その流れの中で際立っているのがLOEWEだ。 Lyst Indexでは2024年Q2に「世界で最もホットなブランド」1位を獲得し、同四半期の検索量は3か月で約29%増という伸びを記録した。その後2025年Q1にも再び1位に返り咲いている。Vogue Business Index(2024年後半)でもLOEWEは初めてトップ10入りし、FENDIもトップ10へ再浮上した。LOEWEは2023年Q2にも前年から大きく順位を上げて初の首位を獲得しており、数年単位でブランドの熱量を維持してきたブランドと言える。
本稿では、LOEWEやFENDIを含むいくつかの事例を通じて、日本発IPの「熱」をブランドエクイティへ変えていくプロセスを、次の四つの軸で整理する。 ① ブランドとIPの記号をどう重ねるかというデザイン、② どのタッチポイントを表現の舞台にするか、③ 前夜上映・章立て・常設化など時間の設計、④ 短期売上ではなく文化的資本の積み上げや自前IP化まで含めた長期志向。それぞれの軸に対して、どのブランドがどんな打ち手を取っているかを見ていく。

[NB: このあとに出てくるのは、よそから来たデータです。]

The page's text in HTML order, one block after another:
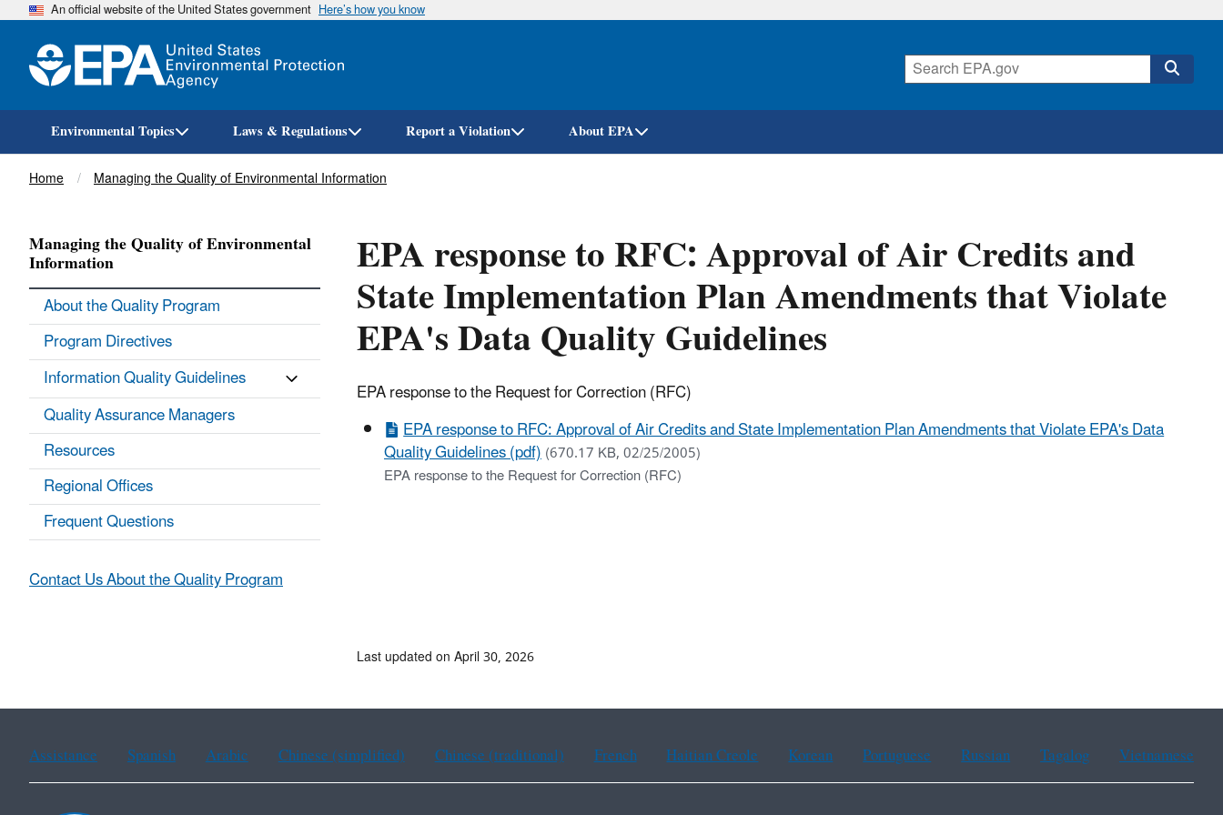
Skip
An official website of the United States government Here’s how you know
Environmental Topics Laws & Regulations Report a Violation About EPA
Breadcrumb
Home Managing the Quality of Environmental Information
EPA response to RFC: Approval of Air Credits and
State Implementation Plan Amendments that Violate
EPA's Data Quality Guidelines
EPA response to the Request for Correction (RFC)
EPA response to RFC: Approval of Air Credits and State Implementation Plan Amendments that Violate EPA's Data
Quality Guidelines (pdf)(670.17 KB, 02/25/2005)
EPA response to the Request for Correction (RFC)
Managing the Quality of Environmental
Information
About the Quality Program
Program Directives
Information Quality Guidelines
Quality Assurance Managers
Resources
Regional Offices
Frequent Questions
Contact Us About the Quality Program
Last updated on April 30, 2026
Assistance Spanish Arabic Chinese (simplified) Chinese (traditional) French Haitian Creole Korean Portuguese Russian Tagalog Vietnamese
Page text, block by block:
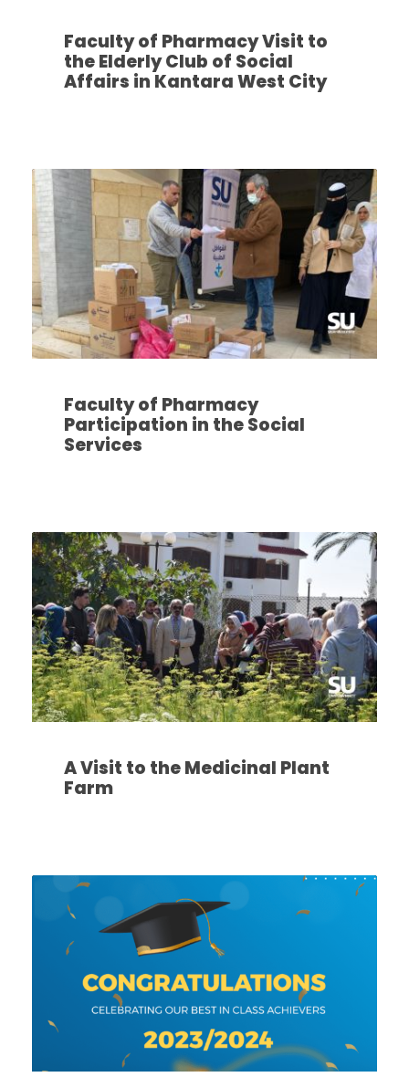
Faculty of Pharmacy Visit to
the Elderly Club of Social
Affairs in Kantara West City
Faculty of Pharmacy
Participation in the Social
Services
A Visit to the Medicinal Plant
Farm
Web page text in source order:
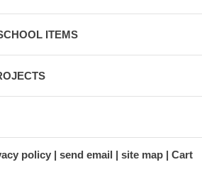
ITEMS
policy send email site map Cart
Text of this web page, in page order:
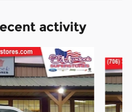
activity

LOEWE × Studio Ghibli(2021–):クラフトマンシップ三部作
LOEWEは「となりのトトロ」(2020)、「千と千尋の神隠し」(2022)、「ハウルの動く城」(2023)という三つのタイトルでスタジオジブリとのコラボを連続展開した。単発のコラボではなく、章立てされた三部作としてブランド世界とIP世界を少しずつ重ねていった点が特徴だ。キャンペーンビジュアルはジュルゲン・テラーの写真で統一され、ジブリのキャラクターや風景を通して 「LOEWE=クラフトマンシップ」というメッセージを若い層にまで刷り込む設計になっている。

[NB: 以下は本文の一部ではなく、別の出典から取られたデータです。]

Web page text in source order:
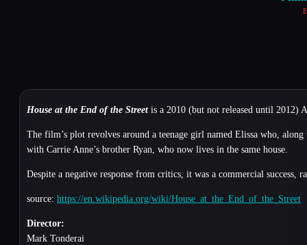
House at the End of the Streetis a 2010 (but not released until 2012)
The film’s plot revolves around a teenage girl named Elissa who,
with Carrie Anne’s brother Ryan, who now lives in the same house.
Despite a negative response from critics, it was a commercial
source: https://en.wikipedia.org/wiki/House_at_the_End_of_the_Street
Director:
Mark Tonderai
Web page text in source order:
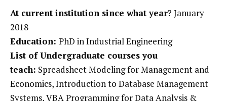
At current institution since what year? January
2018
Education: PhD in Industrial Engineering
List of Undergraduate courses you
teach: Spreadsheet Modeling for Management and
Economics,Introduction to Database Management
Systems,VBA Programming for Data Analysis &
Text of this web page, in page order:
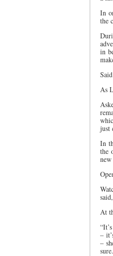
In
the
in
As
just
In
the
At
–
–
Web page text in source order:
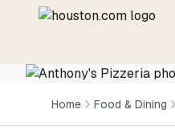
Home Food & Dining

重要なのは、この三部作が一過性のコラボに終わらず、ブランドエクイティの積み上げに直結した点だ。Lyst Indexや各種業界レポートで確認できるように、ここ数年のLOEWEは認知と話題の熱量が大きく伸びたブランドの一つになっている。ジブリ三部作はその上昇カーブを支えるタッチポイントとして機能し、「ブランドの象徴」と「IPの象徴」がきれいに重なるプロダクトを通じて、ファンの記憶の中にLOEWEを刻んだと言える。

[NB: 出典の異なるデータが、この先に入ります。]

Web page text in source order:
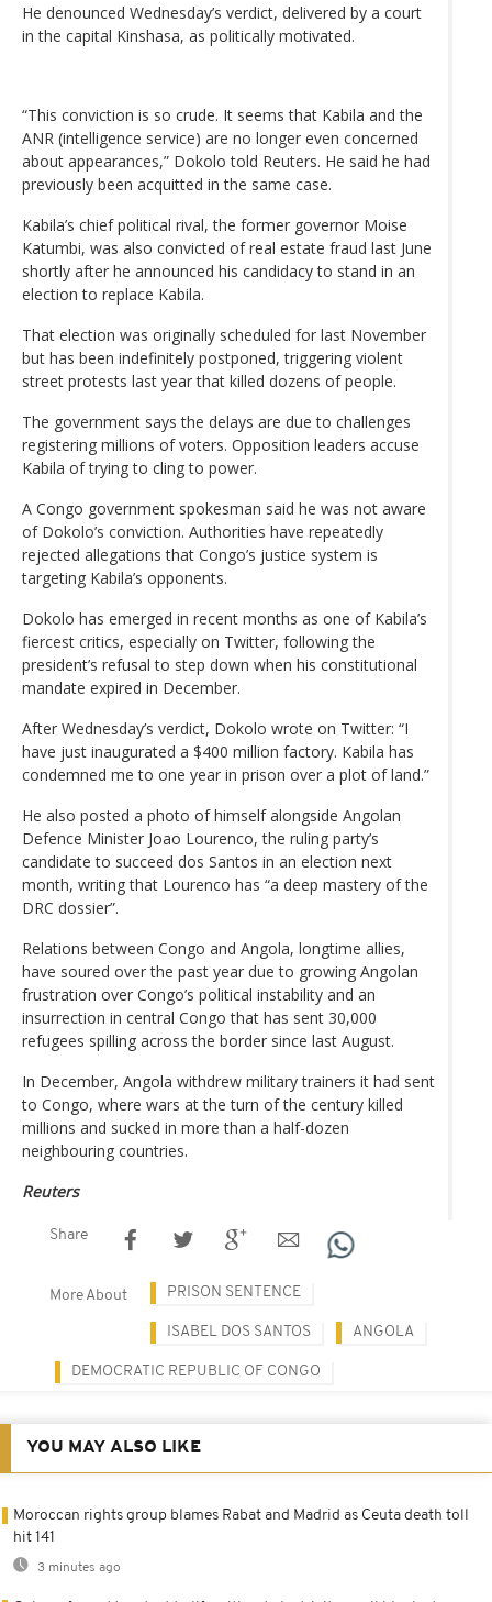
He denounced Wednesday’s verdict, delivered by a court
in the capital Kinshasa, as politically motivated.
“This conviction is so crude. It seems that Kabila and the
ANR (intelligence service) are no longer even concerned
about appearances,” Dokolo told Reuters. He said he had
previously been acquitted in the same case.
Kabila’s chief political rival, the former governor Moise
Katumbi, was also convicted of real estate fraud last June
shortly after he announced his candidacy to stand in an
election to replace Kabila.
That election was originally scheduled for last November
but has been indefinitely postponed, triggering violent
street protests last year that killed dozens of people.
The government says the delays are due to challenges
registering millions of voters. Opposition leaders accuse
Kabila of trying to cling to power.
A Congo government spokesman said he was not aware
of Dokolo’s conviction. Authorities have repeatedly
rejected allegations that Congo’s justice system is
targeting Kabila’s opponents.
Dokolo has emerged in recent months as one of Kabila’s
fiercest critics, especially on Twitter, following the
president’s refusal to step down when his constitutional
mandate expired in December.
After Wednesday’s verdict, Dokolo wrote on Twitter: “I
have just inaugurated a $400 million factory. Kabila has
condemned me to one year in prison over a plot of land.”
He also posted a photo of himself alongside Angolan
Defence Minister Joao Lourenco, the ruling party’s
candidate to succeed dos Santos in an election next
month, writing that Lourenco has “a deep mastery of the
DRC dossier”.
Relations between Congo and Angola, longtime allies,
have soured over the past year due to growing Angolan
frustration over Congo’s political instability and an
insurrection in central Congo that has sent 30,000
refugees spilling across the border since last August.
In December, Angola withdrew military trainers it had sent
to Congo, where wars at the turn of the century killed
millions and sucked in more than a half-dozen
neighbouring countries.
Reuters
Share
More About PRISON SENTENCE
ISABEL DOS SANTOS ANGOLA
DEMOCRATIC REPUBLIC OF CONGO
YOU MAY ALSO LIKE
Moroccan rights group blames Rabat and Madrid as Ceuta death toll
hit 141
3 minutes ago

FENDI × FRGMT × Pokémon(2024–):Pokémon GOで常設タッチポイント化
このコラボの中心にあるのはPokémon GOだ。2024年1月4日から1年間、一部の店舗周辺にFENDIスポンサーのポケストップが設置され、ユーザーはアバター用の帽子やTシャツを手に入れられる構造になっている。期間限定のポップアップで一気に盛り上げて終わるのではなく、日常的に起動されるアプリの中にブランドを置き、若いユーザーの時間の中に 常駐させる設計だ。
店舗周辺のポケストップを回す行動は、そのまま実店舗への導線になる。デジタル上の接触頻度とストアでの接触密度を同時に高める構造になっていると言える。アイテム側ではPeekabooやBaguetteといったFENDIのアイコンバッグにミニリュウ/ハクリュー/カイリューを重ね、IPの視認性を利用してブランドのロゴやシルエットを再刷り込みしている。ゲーム内の訪問、ストリートでのポップアップ、実物の商品がループ構造を作り、時間をかけてブランド記憶を積んでいくケースだ。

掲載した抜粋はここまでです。